# Two Filters On OEM VR6



## kgw (May 1, 2008)

Two filters on oem VR6...Everyone changes the rear on on the pulley end of the engine, but what about the one on the front side? In the pic below, the arrow is pointed at this filter:


----------



## EPilot (Jul 27, 1999)

The red part is the oil cooler. Nothing to be changed. The only oil filter on the VR6 is the part indicated with an arrow.


----------



## groundnpound (May 5, 2011)

Ditto

Sent from my SM-N970U using Tapatalk


----------



## kgw (May 1, 2008)

Nuh-uh... The other side of the block is where the oil filter that is changed to refresh the filter and oil. The plastic one that uses this filter:











I've never heard of the filter under the oil cooler being changed, as a matter of fact, the first I heard or saw of the filter under the oem oil cooler was in my research on the Schimmel replacement housing for using spin-on filters. 



EPilot said:


> The red part is the oil cooler. Nothing to be changed. The only oil filter on the VR6 is the part indicated with an arrow.


----------



## Ichabod0525 (Feb 11, 2018)

Well yes the filter under the cooler is replaced during a standard oil service. The one you refer to seems a bit dubious as it appears nowhere in diagrams, parts lists or random Oil change how to videos. I'd love to see a photo, diagram part number or any other supporting information you may have in an attempt to expand my knowledge of this filter on the rear right of a VR6.


----------



## groundnpound (May 5, 2011)

kgw said:


> Nuh-uh... The other side of the block is where the oil filter that is changed to refresh the filter and oil. The plastic one that uses this filter:
> 
> 
> 
> ...


Yah hunh - ts just the the cooler - literally tens of oil changes backs up my statement. 

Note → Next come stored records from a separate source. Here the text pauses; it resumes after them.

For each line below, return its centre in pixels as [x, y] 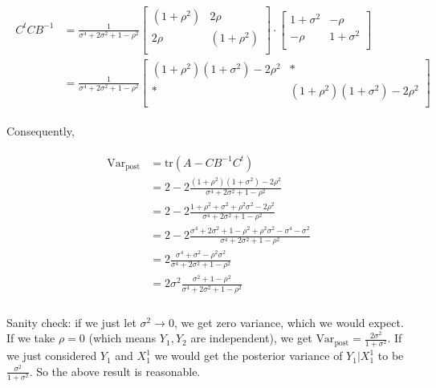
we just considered [52, 356]
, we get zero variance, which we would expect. [289, 322]
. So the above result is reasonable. [115, 371]
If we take [31, 338]
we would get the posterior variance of [249, 356]
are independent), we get [251, 338]
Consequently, [41, 131]
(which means [122, 338]
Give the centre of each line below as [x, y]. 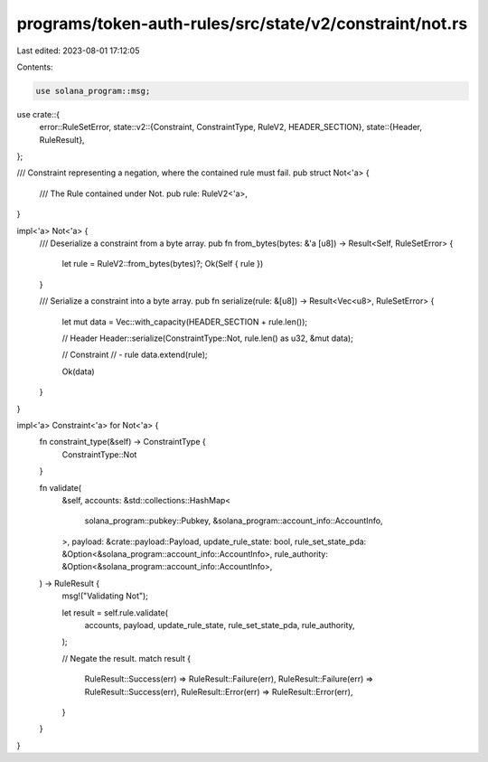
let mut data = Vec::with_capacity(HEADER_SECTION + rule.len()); [184, 322]
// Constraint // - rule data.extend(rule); [135, 355]
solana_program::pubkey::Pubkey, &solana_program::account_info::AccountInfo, [234, 521]
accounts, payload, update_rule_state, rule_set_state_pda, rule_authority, [220, 626]
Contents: [35, 67]
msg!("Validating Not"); [105, 596]
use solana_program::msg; [93, 91]
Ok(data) [78, 372]
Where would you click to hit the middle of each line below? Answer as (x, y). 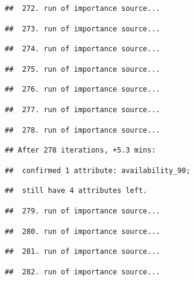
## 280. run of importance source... (83, 231)
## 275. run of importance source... (83, 69)
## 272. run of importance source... (83, 8)
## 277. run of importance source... (83, 109)
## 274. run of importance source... (83, 49)
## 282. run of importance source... (83, 272)
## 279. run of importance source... (83, 211)
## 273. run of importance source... (83, 29)
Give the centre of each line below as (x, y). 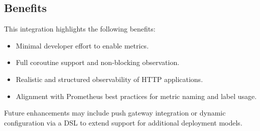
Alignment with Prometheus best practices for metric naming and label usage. (136, 96)
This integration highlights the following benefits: (80, 29)
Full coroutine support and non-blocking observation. (98, 62)
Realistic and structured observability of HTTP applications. (109, 79)
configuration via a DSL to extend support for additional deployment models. (123, 122)
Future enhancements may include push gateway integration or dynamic (115, 113)
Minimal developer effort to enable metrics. (82, 45)
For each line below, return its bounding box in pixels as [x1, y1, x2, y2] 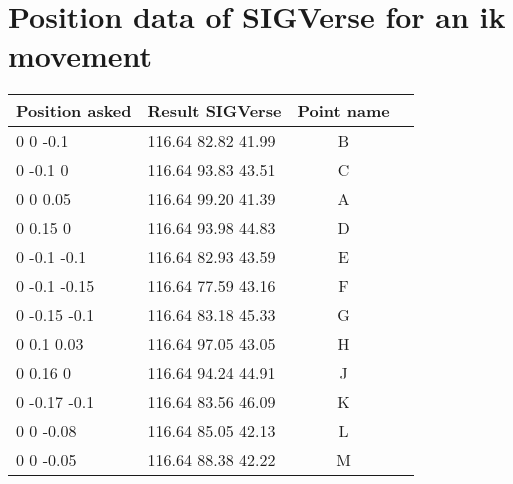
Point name [297, 99, 390, 123]
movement [8, 35, 152, 76]
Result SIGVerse [147, 99, 282, 123]
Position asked [16, 99, 132, 123]
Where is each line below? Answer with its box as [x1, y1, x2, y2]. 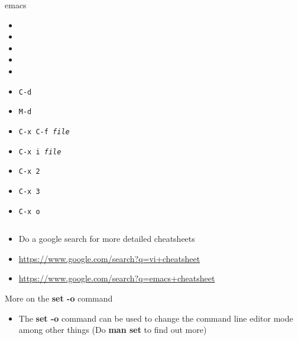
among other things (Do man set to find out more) [18, 323, 207, 336]
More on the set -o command [5, 292, 113, 304]
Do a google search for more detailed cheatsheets [18, 232, 195, 245]
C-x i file [18, 147, 61, 156]
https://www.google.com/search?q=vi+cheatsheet [18, 252, 200, 264]
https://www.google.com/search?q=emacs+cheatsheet [18, 272, 215, 284]
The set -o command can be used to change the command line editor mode [18, 312, 293, 324]
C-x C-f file [18, 127, 70, 136]
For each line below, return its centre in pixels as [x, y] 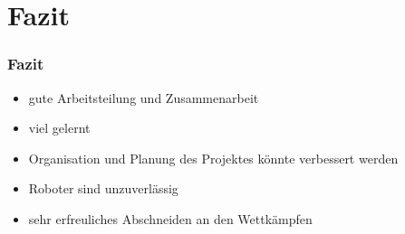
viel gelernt [59, 128]
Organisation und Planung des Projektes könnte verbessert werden [213, 158]
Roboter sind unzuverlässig [103, 188]
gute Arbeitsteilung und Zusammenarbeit [144, 97]
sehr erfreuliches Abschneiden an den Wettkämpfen [170, 218]
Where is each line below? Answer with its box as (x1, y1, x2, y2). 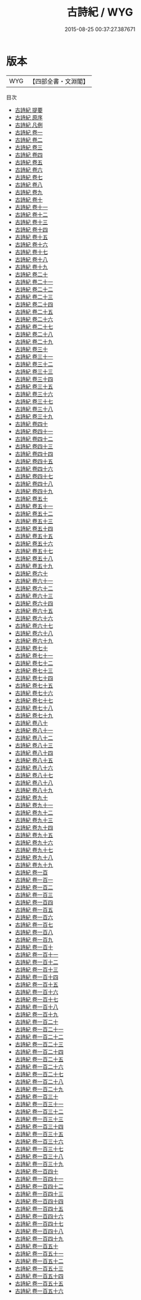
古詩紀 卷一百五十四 (14, 1272, 64, 1280)
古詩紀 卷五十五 (14, 532, 54, 539)
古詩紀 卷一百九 (14, 936, 54, 943)
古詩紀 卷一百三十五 (14, 1130, 64, 1137)
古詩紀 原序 (14, 114, 43, 121)
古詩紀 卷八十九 (14, 786, 54, 794)
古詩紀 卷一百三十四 (14, 1122, 64, 1130)
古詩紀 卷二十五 (14, 308, 54, 315)
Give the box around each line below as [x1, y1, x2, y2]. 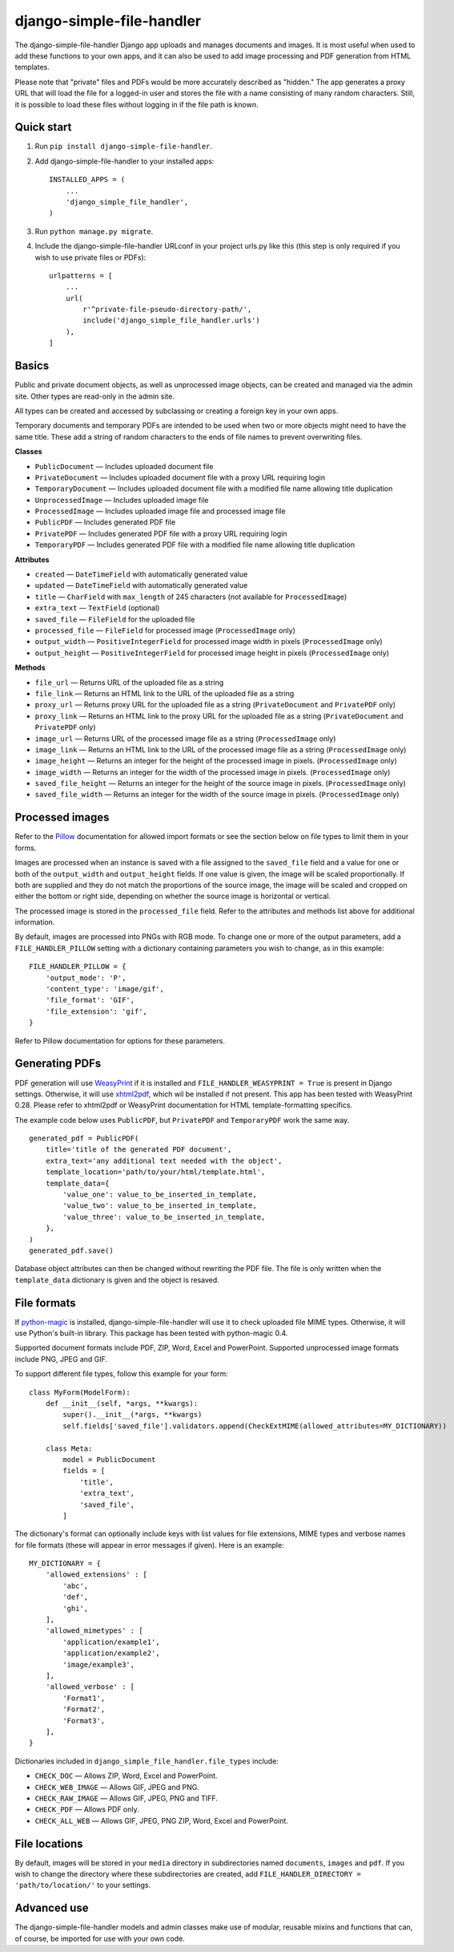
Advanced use [14, 1901, 89, 1915]
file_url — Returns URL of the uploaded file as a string [34, 678, 224, 687]
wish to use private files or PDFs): [34, 253, 147, 262]
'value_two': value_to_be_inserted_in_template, [62, 1201, 258, 1210]
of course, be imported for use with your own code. [14, 1934, 186, 1943]
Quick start [14, 120, 72, 134]
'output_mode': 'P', [45, 973, 127, 982]
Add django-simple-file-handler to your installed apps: [34, 156, 215, 166]

Sent from my SM-F700U using Tapatalk


----------



## kgw (May 1, 2008)

Took off the skid plate yesterday...  Laying on back....Right, left... Amazing!


----------



## groundnpound (May 5, 2011)

kgw said:


> Took off the skid plate yesterday...  Laying on back....Right, left... Amazing!


You know, I gotta whole lotta respect for someone willing to own uo to their mistake. Sincerely impressed since it was done with humor as well!

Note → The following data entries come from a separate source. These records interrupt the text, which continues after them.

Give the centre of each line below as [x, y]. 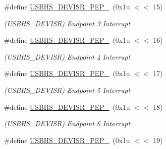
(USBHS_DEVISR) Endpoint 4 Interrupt [67, 56]
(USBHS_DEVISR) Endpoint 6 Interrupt [67, 123]
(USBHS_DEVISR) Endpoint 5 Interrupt [67, 90]
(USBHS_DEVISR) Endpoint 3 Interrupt [67, 23]
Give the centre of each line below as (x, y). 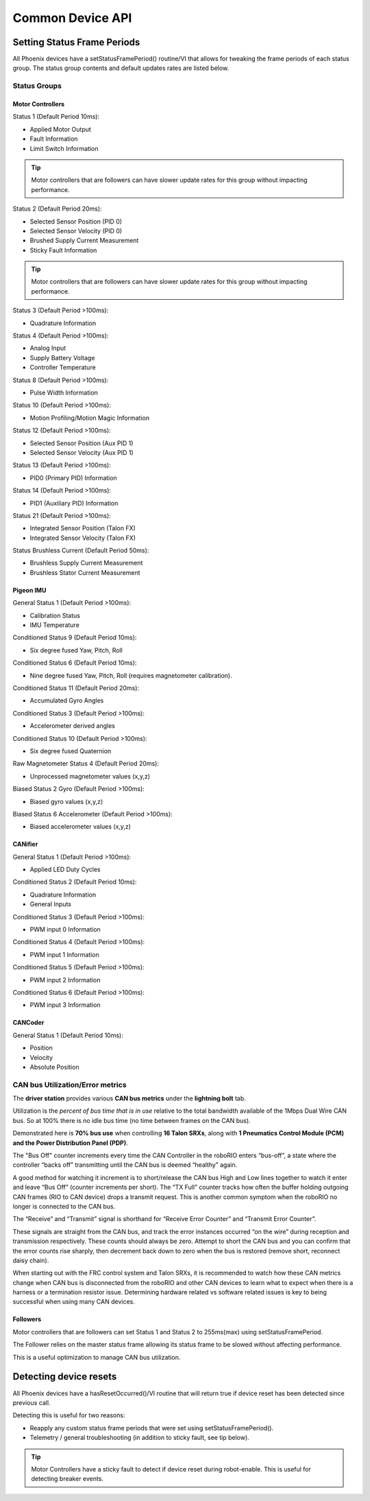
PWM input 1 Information (64, 954)
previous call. (32, 1402)
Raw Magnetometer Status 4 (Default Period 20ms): (86, 764)
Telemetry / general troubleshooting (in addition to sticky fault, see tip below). (139, 1438)
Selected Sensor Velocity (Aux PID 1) (82, 452)
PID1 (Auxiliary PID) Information (74, 503)
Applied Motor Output (61, 129)
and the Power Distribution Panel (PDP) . (70, 1143)
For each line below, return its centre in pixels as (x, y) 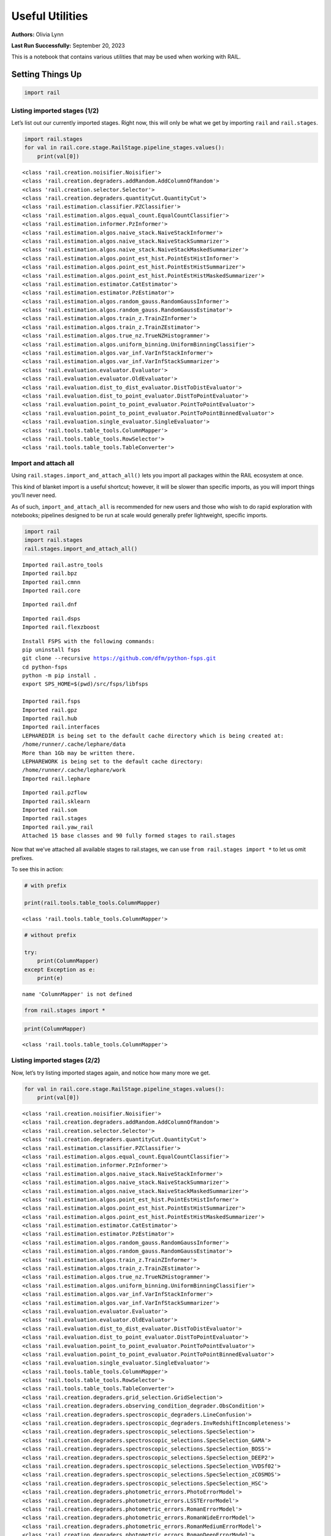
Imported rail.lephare (56, 778)
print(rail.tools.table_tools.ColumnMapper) (92, 903)
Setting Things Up (47, 75)
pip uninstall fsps (51, 649)
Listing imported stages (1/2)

You should have used some hot sauce...i put that $hit on everything!

Sent from my SM-N970U using Tapatalk


----------



## kgw (May 1, 2008)

And, here we are today...










Moving right along


----------



## kgw (May 1, 2008)

A little bit further: 










Gotta go up the coast a bit: peace in the valley


----------



## groundnpound (May 5, 2011)

So - someone replaced the regular canister w/paper filter with an upgraded cooler snd regular oil filter? 
Ive seen those but never did one. I did a relocate on one of my VR6's as well as a canister upgrade on my sons 2015 GLI but never upgraded to cooler to take a regular filter.

Sent from my SM-N970U using Tapatalk


----------



## kgw (May 1, 2008)

The Setrab oil cooler went in with the Schrick cams a few years back...I wanted a visual oil pressure gauge, and the Schimmel oil housing has 4 ports ( 3 NPT, 1 M10), with the center port being clean oil from the filter. The ability to use the spin-on filters with a much better anti-drain back valve sealed the deal


----------



## kgw (May 1, 2008)

The cooler is remounted on the car now. I was not happy with the previous mounting job....Not enough separation beween the cooler and the AC condenser 










Now I've got 1 1/2" separation at the bottom, and 2" separation at the top :thumbup:


----------



## groundnpound (May 5, 2011)

kgw said:


> The cooler is remounted on the car now. I was not happy with the previous mounting job....Not enough separation beween the cooler and the AC condenser
> 
> 
> 
> ...


Well done! Looks good and should work much better!

Sent from my SM-N970U using Tapatalk


----------



## kgw (May 1, 2008)

I put the oil and coolant in, and started the engine...Only had to turn an oil pressure sender a few more turns to stop a drip. Before I put the soft bumper on, I changed out the grill: I put in an old Oettinger grill I got years ago from a forum member who was local to me.










I like it! Plus, I get the feeling it increases the air flow to the cooler, condenser, and radiator. I don't have any way of measuring it, but ...


----------



## groundnpound (May 5, 2011)

Beautiful. Really

Sent from my SM-N970U using Tapatalk


----------



## kgw (May 1, 2008)

The years when Walter de’ Silva was design head at Audi produced some of the best looking cars of the marque IMHO. Here's an interview:

https://www.carbodydesign.com/archive/2006/12/23-interview-with-walter-de-silva/

The Italian sense of style is hard to beat.


----------